Through her work with CWC and in the community Rev. Wilkins has tirelessly fought for LGBTQ rights on state, local and religious fronts. She has been instrumental in engaging communities across the theological spectrum on LGBTQ issues, working for inclusion and equality for LGBTQ people.

Rev. Wilkins has been an active member of Ainsworth United Church of Christ assisting in Christian education, pastoral presence, preaching and leadership and with the United Church of Christ Camp Ministries program and the youth it serves.

 

Rev. David Weekley

David WeekleyOn Sunday, August 30, 2009, David Weekley,  came out to his congregation at Epworth United Methodist Church as a transgender man. It was a secret he had kept for 27 years.

David is twice-married, and he and his wife, Deborah, have a blended family numbering five grown children. But David began life as a girl, and spent his first 20 years confused and hurting. He began preparing for transition the age of 21, and completed the process in 1975. Thereafter, he went to graduate school, eventually felt called to the ministry, and in 1984, he was ordained an elder in the United Methodist Church.

While at Epworth, a predominately Japanese-American church in S.E. Portland, David saw members of his congregation dealing with the experience of internment during World War II. Seeing the healing that happened when people were finally able to talk about the past, he began wondering if it was time to share his own story.

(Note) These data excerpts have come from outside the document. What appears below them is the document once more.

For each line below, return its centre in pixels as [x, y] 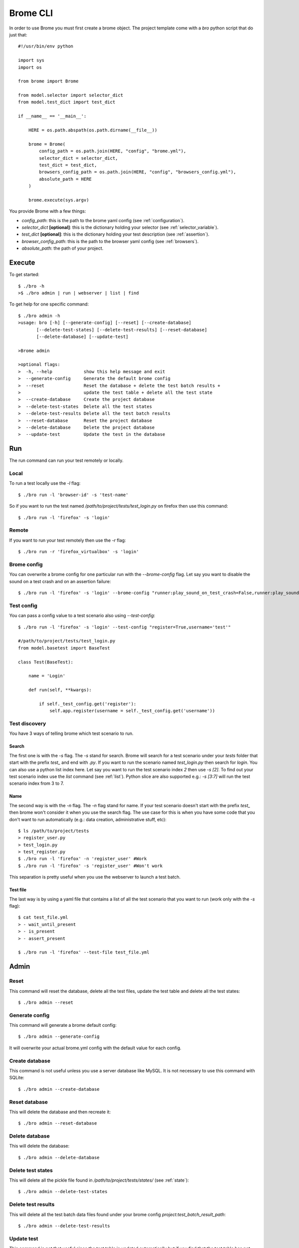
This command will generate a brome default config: [63, 1025]
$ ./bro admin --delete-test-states [63, 1192]
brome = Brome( [47, 144]
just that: [18, 34]
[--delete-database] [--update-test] [83, 336]
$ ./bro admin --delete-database [59, 1157]
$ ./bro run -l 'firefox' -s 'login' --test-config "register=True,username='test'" [125, 627]
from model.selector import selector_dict [71, 95]
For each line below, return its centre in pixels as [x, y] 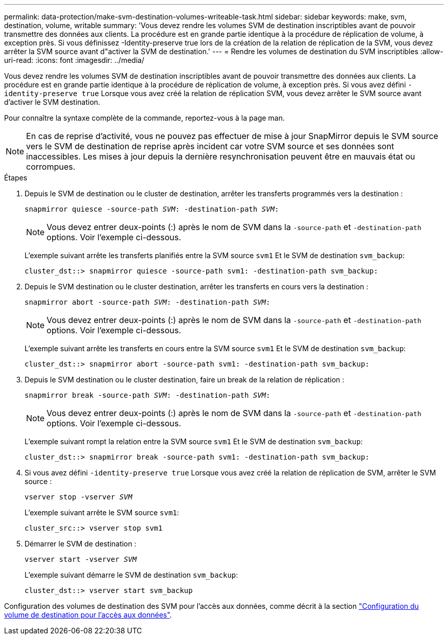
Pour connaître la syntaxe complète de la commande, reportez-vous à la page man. [144, 118]
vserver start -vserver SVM [81, 559]
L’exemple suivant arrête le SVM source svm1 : [102, 512]
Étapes [16, 178]
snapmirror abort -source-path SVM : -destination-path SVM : [148, 302]
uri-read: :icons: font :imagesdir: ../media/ [74, 60]
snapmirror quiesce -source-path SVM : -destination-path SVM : [152, 209]
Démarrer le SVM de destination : [81, 544]
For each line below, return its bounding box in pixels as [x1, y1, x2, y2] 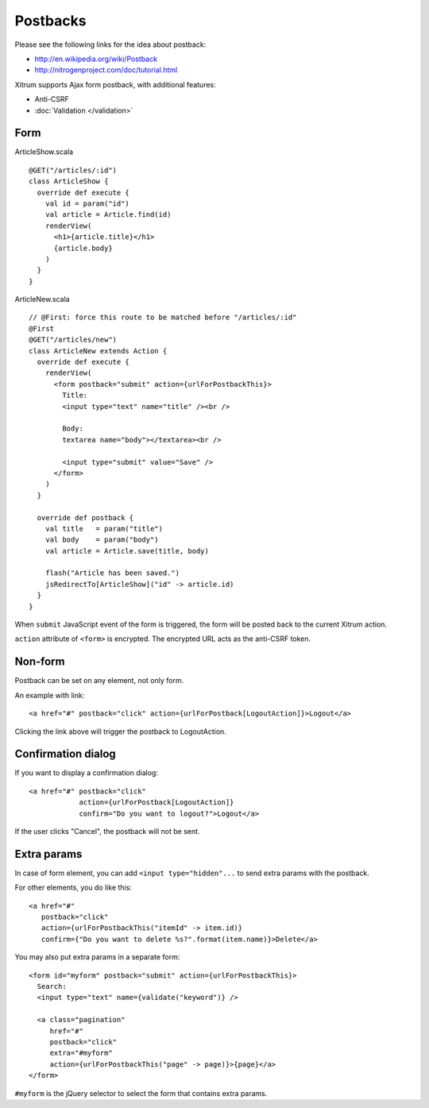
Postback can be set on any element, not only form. [14, 676, 184, 685]
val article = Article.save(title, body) [44, 546, 210, 555]
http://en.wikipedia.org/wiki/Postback [34, 54, 158, 64]
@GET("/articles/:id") [29, 165, 118, 175]
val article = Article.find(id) [44, 210, 172, 219]
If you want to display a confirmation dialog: [14, 768, 159, 778]
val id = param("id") [44, 199, 130, 208]
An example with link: [14, 690, 85, 700]
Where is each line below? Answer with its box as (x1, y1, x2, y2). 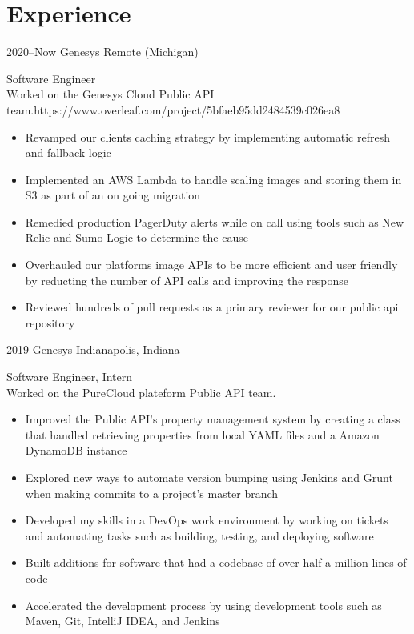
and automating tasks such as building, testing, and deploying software (25, 527, 374, 544)
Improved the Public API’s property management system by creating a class (25, 411, 400, 427)
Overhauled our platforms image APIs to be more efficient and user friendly (25, 256, 398, 273)
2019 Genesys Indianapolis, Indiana (6, 341, 180, 358)
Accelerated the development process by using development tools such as (25, 596, 382, 613)
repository (25, 314, 75, 331)
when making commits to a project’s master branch (25, 484, 279, 501)
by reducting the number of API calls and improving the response (25, 271, 348, 288)
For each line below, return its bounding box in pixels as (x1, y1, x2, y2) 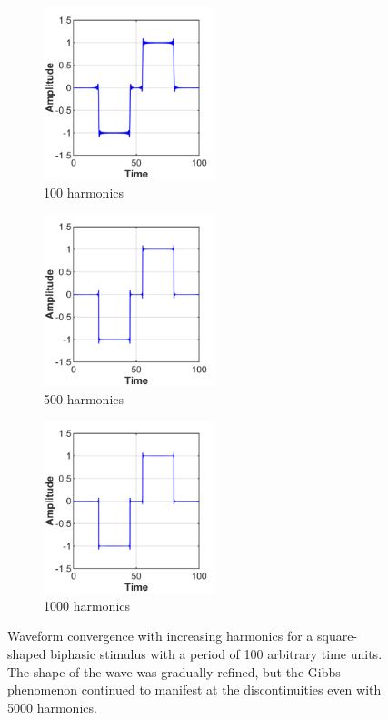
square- (316, 626, 358, 645)
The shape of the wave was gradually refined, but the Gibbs (7, 662, 341, 681)
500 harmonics (44, 389, 124, 408)
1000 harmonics (44, 595, 131, 614)
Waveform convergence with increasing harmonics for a (7, 626, 313, 645)
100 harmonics (44, 182, 124, 201)
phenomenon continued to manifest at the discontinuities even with (7, 680, 382, 699)
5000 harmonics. (7, 697, 97, 716)
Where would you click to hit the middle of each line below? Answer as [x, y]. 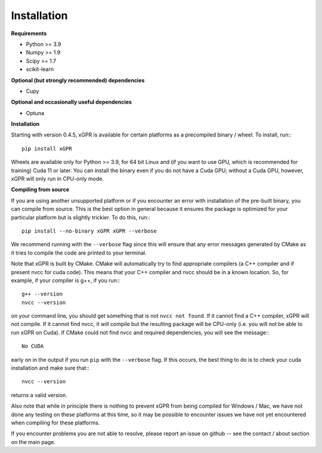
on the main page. [33, 442]
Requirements [29, 33]
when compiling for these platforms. [55, 423]
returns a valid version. [39, 395]
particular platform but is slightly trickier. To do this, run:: [80, 217]
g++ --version [42, 294]
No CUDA [33, 346]
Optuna [35, 113]
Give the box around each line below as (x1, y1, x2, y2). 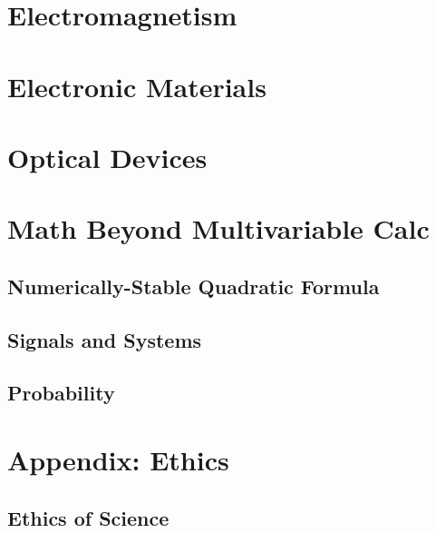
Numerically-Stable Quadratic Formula (7, 271, 380, 300)
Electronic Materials (7, 67, 266, 104)
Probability (7, 379, 115, 407)
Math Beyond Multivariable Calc (7, 210, 430, 247)
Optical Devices (7, 138, 208, 175)
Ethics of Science (7, 503, 170, 531)
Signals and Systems (7, 325, 202, 353)
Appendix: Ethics (7, 441, 229, 479)

David was supported at Epworth. However, his standing within his denomination may be in question: although the United Methodist Church does not currently bar transsexual people from the ministry, conservatives at the national level would like to change that. 

Since coming out, David has published a book, In from the Wilderness, Sherman: She-r-man, and is discovering a broader ministry among sexual minorities who feel left out of the community of faith. David and Deborah continue to work for justice and full inclusion within the United Methodist Church, and they wait to see what the future holds.

In May, 2012, David was accepted into a Doctoral program at Boston University School of Theology, so he and Deborah will be leaving the Northwest for the time being.

 

Rev. Cecil Prescod

Cecil PrescodThe Rev. Cecil Charles Prescod, an ordained minister in the United Church of Christ and brother in the Order of Corpus Christi, an evangelical Catholic religious order, serves as Director of Christian Education and Youth Ministries at Ainsworth United Church of Christ in Portland.

Cecil has been active in social justice issues since his youth. He first became involved in the lgbt equality movement in 1992 when he helped organize People of Faith Against Bigotry, an interfaith organization that opposed the anti-queer ballot initiative, and began working with Love Makes A Family, Inc. Among the organizations that he has worked with are the Fellowship for Reconciliation, the American Friends Service Committee, Brother to Brother, the Urban League of Portland, and PFLAG-Portland Black Chapter.

In 2002, Cecil was a local co-chair for the NGLTF Creating Change Conference that was held in Portland and received the Russell Peyton Human Rights Award from the Metropolitan Human Rights Center. In 2005, Rev. Prescod was a delegate to the General Synod of the United Church of Christ that voted to become the first mainline Protestant denomination in the United States to support marriage equality. In 2011, Cecil joined hundreds of clergy and faith community leaders from across the country in Washington, DC to advocate and lobby for LGBT justice as part of the Human Rights Campaign Clergy Call for Justice and Equality.